Thank You for the help.


----------



## Maura (Jun 6, 2004)

If it is legal, find someone who professionally hunts them. If you want an LGD you need to have a good idea of what you really have and how many there are. You need to know what time of day they hunt in. Coyotes have specific preferences, so if you have coyotes you can bring your livestock into a shelter during their hunting hours.Coydogs hunt in packs and are more likely to come into a barn and close to the house than a coyote. If you have coydogs you need a team of dogs. If you look at previous posts in this forum you can learn about different kinds of LGD. Some work by simply barking. Others will attack. A puppy is not going to be able to help you for a year or more. You might want to do some searching for dogs that have experience protecting livestock, maybe someone who is getting out of raising livestock will have dogs they don't need.

At any rate, your dogs will need to have bonded with the animal breeds they are protecting so they actually protect the animals, not just their territory.


----------



## thebaker (Dec 2, 2009)

What we've got here is 100% Coyotes not a coydog. 

On the puppy I said we're getting a boxer for inside of our home not for outside but we're looking for a good guard dog for livestock as we've got goats an got a female due to kid in Jan.. Yes! I know they have to get use to livestock. Talking about someone that is a professionally a neighbor of ours is but there is times the coyotes don't even come around it's at different times an seems to come around more when it's really wet or getting really cold. Which none of don't know why just yet. 

I got off the phone with another person tonight an they've seen the coyotes an their travel in a pack of 10 an her husband just shot one an called game warren an it is 100% coyotes not a coydog. We may try to search for a big white dog about a year old an get. My husband said when he get off work he will try an search papers.

Thanks


----------



## wendle (Feb 22, 2006)

Check out some of the Lgd links above for differences in breeds.

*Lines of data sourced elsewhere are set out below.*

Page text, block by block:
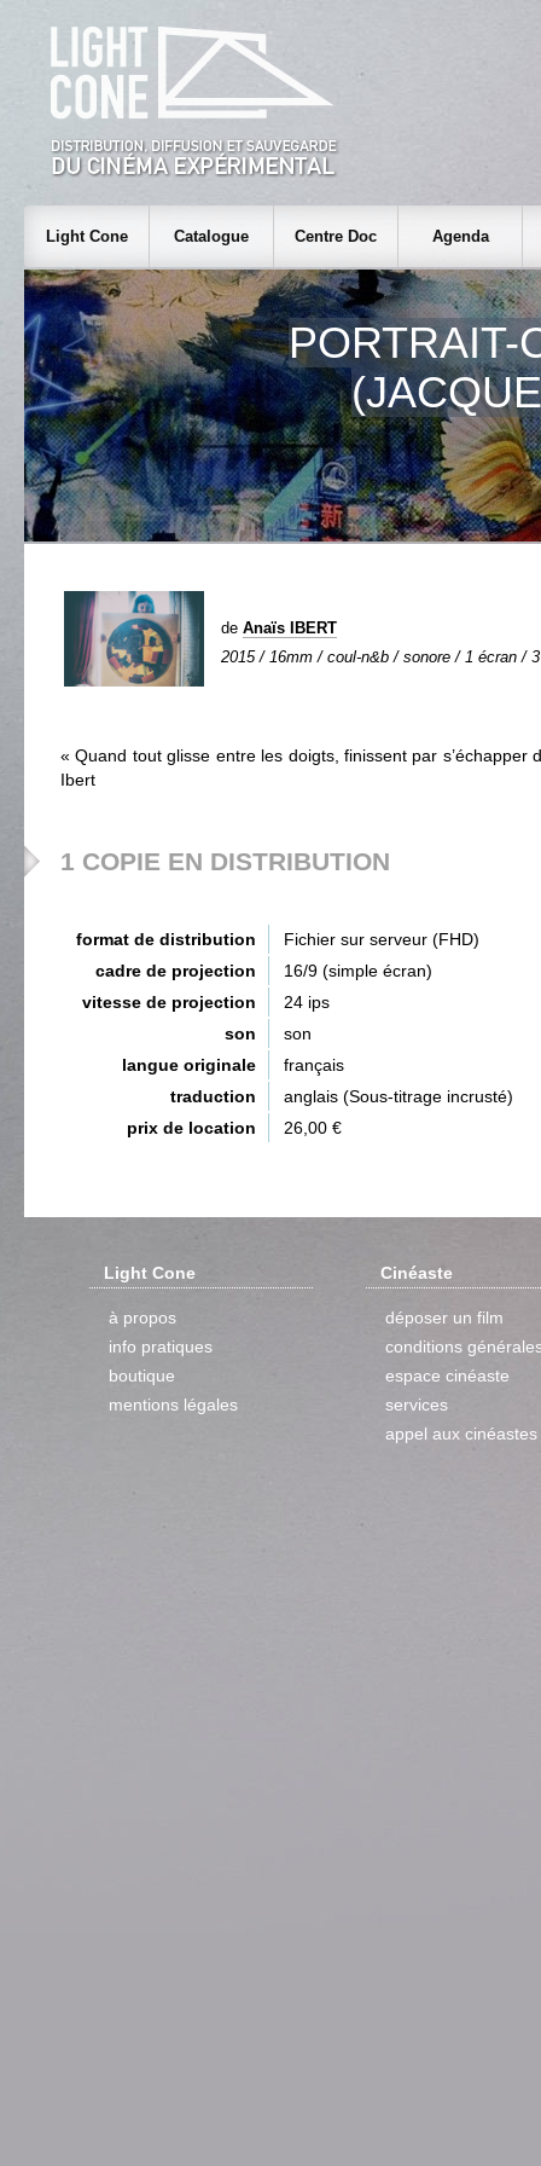
Light Cone Catalogue Centre Doc Agenda
PORTRAIT-
de Anaïs IBERT
2015 / 16mm / coul-n&b / sonore / 1 écran /
« Quand tout glisse entre les doigts, finissent par
Ibert
1 COPIE EN DISTRIBUTION
format de distribution
Fichier sur serveur (FHD)
cadre de projection
16/9 (simple écran)
vitesse de projection
24 ips
son
son
langue originale
français
traduction
anglais (Sous-titrage incrusté)
prix de location
26,00 €
Light Cone
à propos
info pratiques
boutique
mentions légales
Cinéaste
déposer un film
conditions
espace cinéaste
services
appel aux cinéastes

I use a 3/4 pyr 1/4 Anatolian to protect my flock. Coyotes are thick here. Pyrenees are known for staying tight with the flock, though they can vary according to breeding. Buy offspring from proven working parents not show or pet. I used to have a half Anatolian and she liked to wander a bit to go off hunting coyotes. Other than that she was also a very good lgd. I really like the temperament in the one I have now, he is easy going and gets along with people on and off the farm, which is important as I don't want the liability of a dog that might be aggressive towards people. At the same time he is an excellent lgd. I am planning on getting a second dog next year and hope to find one similar. I'm looking potentially at a Maremma cross.


----------



## ChristopherReed (Jan 21, 2011)

My coyote guard dog solution is one dog that just makes alot of noise, and a 12 guage... My blue tick can be laying in bed (inside the house) and pick them up when they get in the yard. His bawl will wake the dead. And I head out side in my skivs.

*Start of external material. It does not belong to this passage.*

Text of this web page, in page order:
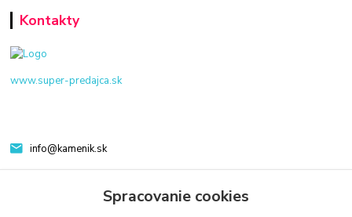
Kontakty
www.super-predajca.sk
info@kamenik.sk
Spracovanie cookies

A donkey would be a better choice if you have the room/are allowed.(IMO) THey dont take up much room, and will wear out a pack with vengence... They HATE dogs/coyotes...


----------



## Huntinfamily (Aug 14, 2010)

We have a rapidly rising Coyote problem here in Florida also. I don't have any experience with most of the LGD dogs many people have but our Black Mouth Cur has appointed herself as our livestock protector. She will kill almost any wild animal that she feels is a threat to our goats, chickens or rabbits. Because of her tenacity in a fight and my worry that she will be overwhelmed by some of the coyote packs that have been roaming around here we are getting two Black Mouth pups to live and learn from her.


----------



## MonsterMalak (Apr 15, 2011)

For 16 years, my Great Pyrenees would USUALLY keep the Coyotes out of my fowl. But 2-4 times a week they would be out a ways howling much of the night.

After getting my first Kangals,,, things got quiet!!! I have not heard a pack in almost 8 years. They are scared to anounce themselves, and usually stay away. If they do venture in, they get chased out a mile or more,,, killed if caught.

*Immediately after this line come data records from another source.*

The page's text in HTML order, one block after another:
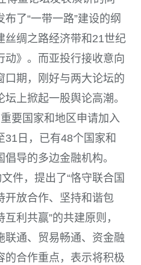
了“一带一路”建设的纲
绸之路经济带和21世纪
动》。而亚投行接收意向
口期，刚好与两大论坛的
上掀起一股舆论高潮。
要国家和地区申请加入
日，已有48个国家和
导的多边金融机构。
件，提出了“恪守联合国
开放合作、坚持和谐包
利共赢”的共建原则，
联通、贸易畅通、资金融
的合作重点，表示将积极

The turkish breeds are far more aggressive about giving chase or engaging them. Kangals and Boz are what I raise,,, but many good Anatolians also would work.

Trapping, shooting, poisons are limited, because they are so smart. Might get a few,, then they learn the trick. Dogs are the only thing I have found that is 100%.


----------



## wendle (Feb 22, 2006)

MonsterMalak said:


> After getting my first Kangals,,, things got quiet!!! I have not heard a pack in almost 8 years. They are scared to anounce themselves, and usually stay away. If they do venture in, they get chased out a mile or more,,, killed if caught.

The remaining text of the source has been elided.